Of course, this way of creating tests only works because I have working implementation of Wordle. You should always closely inspect the output of Wordle and to sure that it is what you expect. If you are writing your own test cases before you have a working solution, you will need to write these files manually.
(6.5.2) Running wc -l $(git ls-files) counts all the lines in the current repo; git ls-files expands to all the tracked files, which then all given to wc -l as parameters. Note that running this is not the same as running git ls-files | wc -l, which will just count the number of tracked files (i.e., the number of lines of git ls-files).
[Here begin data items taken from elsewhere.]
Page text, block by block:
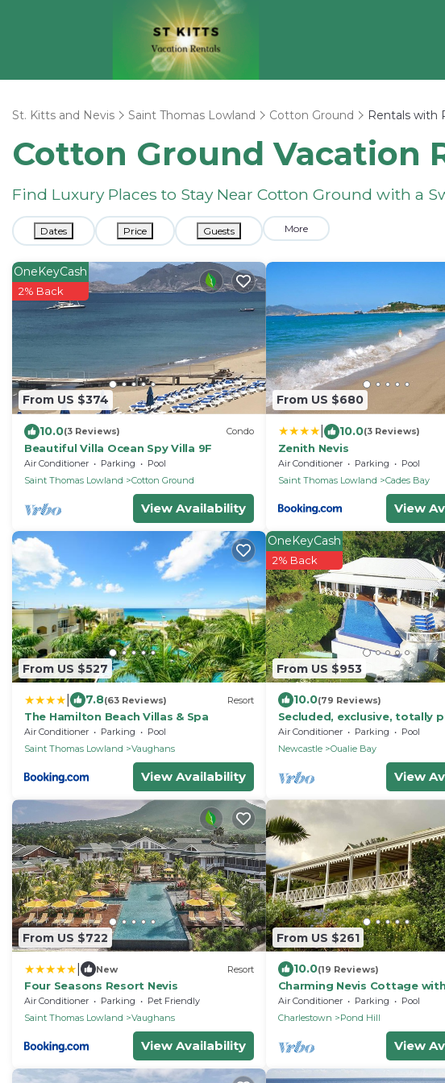
St. Kitts and Nevis Saint Thomas Lowland Cotton Ground Rentals with
Cotton Ground Vacation
Find Luxury Places to Stay Near Cotton Ground with a
Dates Price Guests More
From US $374
OneKeyCash
2% Back
10.0(3 Reviews) Condo
Beautiful Villa Ocean Spy Villa 9F
Air Conditioner Parking
Pool
Saint Thomas Lowland
Cotton Ground
View Availability
From US $680
10.0(3 Reviews)
Zenith Nevis
Air Conditioner Parking
Pool
Saint Thomas Lowland
Cades Bay
View
From US $527
7.8(63 Reviews) Resort
The Hamilton Beach Villas & Spa
Air Conditioner Parking
Pool
Saint Thomas Lowland
Vaughans
View Availability
From US $953
OneKeyCash
2% Back
10.0(79 Reviews)
Secluded, exclusive, totally
luxury villa overlooking the
bay.
Air Conditioner Parking
Pool
Newcastle
Oualie Bay
View
From US $722
New Resort
Four Seasons Resort Nevis
Air Conditioner Parking
Pet Friendly
Saint Thomas Lowland
Vaughans
View Availability
From US $261
10.0(19 Reviews)
Charming Nevis Cottage
ocean view on grounds of
Inn
Air Conditioner Parking
Pool
Charlestown
Pond Hill
View

(6.5.3) There are lots of words. wc -l < /usr/share/dict/words tells us there are 104334 to be exact (for the current version of the dictionary).
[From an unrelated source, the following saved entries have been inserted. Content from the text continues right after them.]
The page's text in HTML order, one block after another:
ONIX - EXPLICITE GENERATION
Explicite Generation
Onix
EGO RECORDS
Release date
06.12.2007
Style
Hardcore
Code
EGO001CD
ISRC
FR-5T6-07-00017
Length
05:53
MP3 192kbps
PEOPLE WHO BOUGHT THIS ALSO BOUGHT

(6.5.4) You can filter out lines containing ' using grep -v "'"; note that the quotation marks around ' are necessary because otherwise your shell will interpret ' as starting a string, in shell syntax. So the command to run here is grep -v "'" < /usr/share/dict/words | wc -l, which should give 74744 (for the current version of the dictionary).
(6.5.5) Building on 6.5.4, you can use wc -L to count the longest line, so grep -v "'" < /usr/share/dict/words | wc -L tells us the longest actual word is 22 characters long.
(6.5.6) Just run ./wordle -f /usr/share/dict/words (:
(6.5.7) You can use the words file to drive a “dictionary attack” on Wordle with ./wordle -g - -f words/common100 < /usr/share/dict/words. This should also work when you use -f /usr/share/dict/words.